02-reusable-code-python/utils/audio_processor.py
reusable
python
"""
오디오 처리 유틸리티 - 포맷 변환, 리샘플링, 무음 감지, 파형 계산, 노이즈 제거, 품질 분석

@source voice-to-text-v2
@extracted 2026-02-15
@updated 2026-03-14 — denoise_audio, normalize_volume, compute_quality_score 추가
@version 1.1.0

의존성:
    - numpy (필수)
    - soundfile (권장, 오디오 읽기)
    - librosa (선택, 리샘플링 폴백)
    - noisereduce (선택, 노이즈 제거)

사용법:
    from utils.audio_processor import bytes_to_float32, detect_silence, compute_waveform

    # 오디오 바이트 → float32 배열 변환
    audio = bytes_to_float32(audio_bytes, source_format="wav", target_sr=16000)

    # 무음 구간 감지
    silences = detect_silence(audio, threshold=0.01, min_silence_ms=500)

    # 시각화용 파형 데이터 계산
    waveform = compute_waveform(audio, num_points=200)

    # 오디오 정보 조회
    info = get_audio_info(audio, sample_rate=16000)

    # 노이즈 제거 + 볼륨 정규화
    from utils.audio_processor import denoise_audio, normalize_volume, compute_quality_score
    clean = denoise_audio(audio)
    normalized = normalize_volume(clean, target_rms=0.1)
    quality = compute_quality_score(normalized)
    print(f"품질 점수: {quality['score']}/100, SNR: {quality['snr_db']}dB")
"""

import io
import logging
import numpy as np

logger = logging.getLogger(__name__)

# 기본 샘플레이트 (Whisper, 대부분의 STT 엔진 기준)
DEFAULT_SAMPLE_RATE = 16000


def bytes_to_float32(
    audio_bytes: bytes,
    source_format: str = "wav",
    target_sr: int = DEFAULT_SAMPLE_RATE,
) -> np.ndarray:
    """
    오디오 바이트를 float32 numpy 배열로 변환 (지정 샘플레이트로 리샘플링).

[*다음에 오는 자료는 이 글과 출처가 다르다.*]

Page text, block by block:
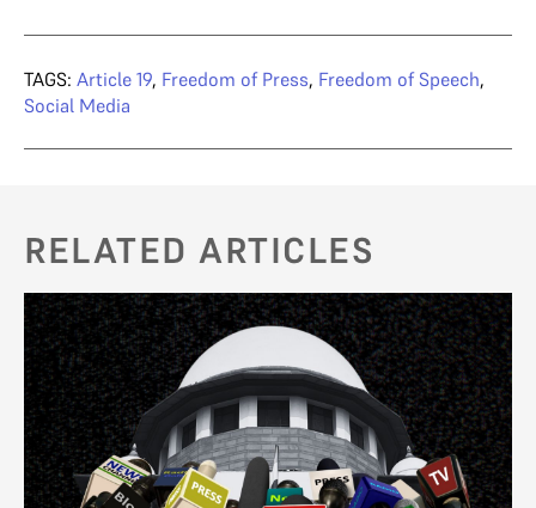
TAGS: Article 19, Freedom of Press, Freedom of Speech,
Social Media
RELATED ARTICLES
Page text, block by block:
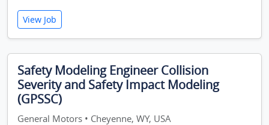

    지원 포맷: WAV, WebM, MP3, OGG, FLAC
    soundfile로 먼저 시도하고, 실패 시 librosa로 폴백.

    Args:
        audio_bytes: 원본 오디오 바이트
        source_format: 오디오 포맷 ("wav", "webm", "mp3", "ogg", "flac")
        target_sr: 목표 샘플레이트 (기본: 16000)

    Returns:
        float32 numpy 배열 (모노, 정규화됨, -1.0 ~ 1.0)

    Raises:
        ValueError: 오디오 변환 실패 시
    """
    try:
        import soundfile as sf

        audio_io = io.BytesIO(audio_bytes)

        try:
            data, sr = sf.read(audio_io, dtype="float32")
        except Exception:
            # soundfile 실패 시 librosa 폴백
            audio_io.seek(0)
            import librosa
            data, sr = librosa.load(audio_io, sr=None, mono=True)

        # 스테레오 → 모노 변환
        if len(data.shape) > 1:
            data = np.mean(data, axis=1)

        # 리샘플링
        if sr != target_sr:
            try:
                import librosa
                data = librosa.resample(data, orig_sr=sr, target_sr=target_sr)
            except ImportError:
                # 간단한 리샘플링 폴백 (librosa 미설치 시)
                ratio = target_sr / sr
                new_length = int(len(data) * ratio)
                indices = np.linspace(0, len(data) - 1, new_length)
                data = np.interp(indices, np.arange(len(data)), data)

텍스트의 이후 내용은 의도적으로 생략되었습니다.